WHAT TO WORK ON
Each line of the material beneath should be duplicated exactly.

GIVEN RECORDS
+++

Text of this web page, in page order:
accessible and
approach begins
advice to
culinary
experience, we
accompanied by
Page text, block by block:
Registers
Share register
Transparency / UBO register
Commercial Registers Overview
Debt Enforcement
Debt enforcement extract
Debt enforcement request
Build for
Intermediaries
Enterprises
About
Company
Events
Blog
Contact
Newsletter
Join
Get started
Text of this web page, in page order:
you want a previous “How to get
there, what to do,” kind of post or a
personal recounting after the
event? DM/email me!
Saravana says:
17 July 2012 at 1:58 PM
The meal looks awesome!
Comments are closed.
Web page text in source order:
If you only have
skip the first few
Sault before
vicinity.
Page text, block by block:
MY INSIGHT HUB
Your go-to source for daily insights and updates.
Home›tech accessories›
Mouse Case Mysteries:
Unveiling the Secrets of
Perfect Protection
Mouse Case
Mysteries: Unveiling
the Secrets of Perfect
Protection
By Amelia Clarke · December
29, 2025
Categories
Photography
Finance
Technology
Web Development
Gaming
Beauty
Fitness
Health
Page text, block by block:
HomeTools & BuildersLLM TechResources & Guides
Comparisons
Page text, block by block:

+++

ANSWER TO THIS PROBLEM
Text of this web page, in page order:
accessible and
approach begins
advice to
culinary
experience, we
accompanied by
Page text, block by block:
Registers
Share register
Transparency / UBO register
Commercial Registers Overview
Debt Enforcement
Debt enforcement extract
Debt enforcement request
Build for
Intermediaries
Enterprises
About
Company
Events
Blog
Contact
Newsletter
Join
Get started
Text of this web page, in page order:
you want a previous “How to get
there, what to do,” kind of post or a
personal recounting after the
event? DM/email me!
Saravana says:
17 July 2012 at 1:58 PM
The meal looks awesome!
Comments are closed.
Web page text in source order:
If you only have
skip the first few
Sault before
vicinity.
Page text, block by block:
MY INSIGHT HUB
Your go-to source for daily insights and updates.
Home›tech accessories›
Mouse Case Mysteries:
Unveiling the Secrets of
Perfect Protection
Mouse Case
Mysteries: Unveiling
the Secrets of Perfect
Protection
By Amelia Clarke · December
29, 2025
Categories
Photography
Finance
Technology
Web Development
Gaming
Beauty
Fitness
Health
Page text, block by block:
HomeTools & BuildersLLM TechResources & Guides
Comparisons
Page text, block by block:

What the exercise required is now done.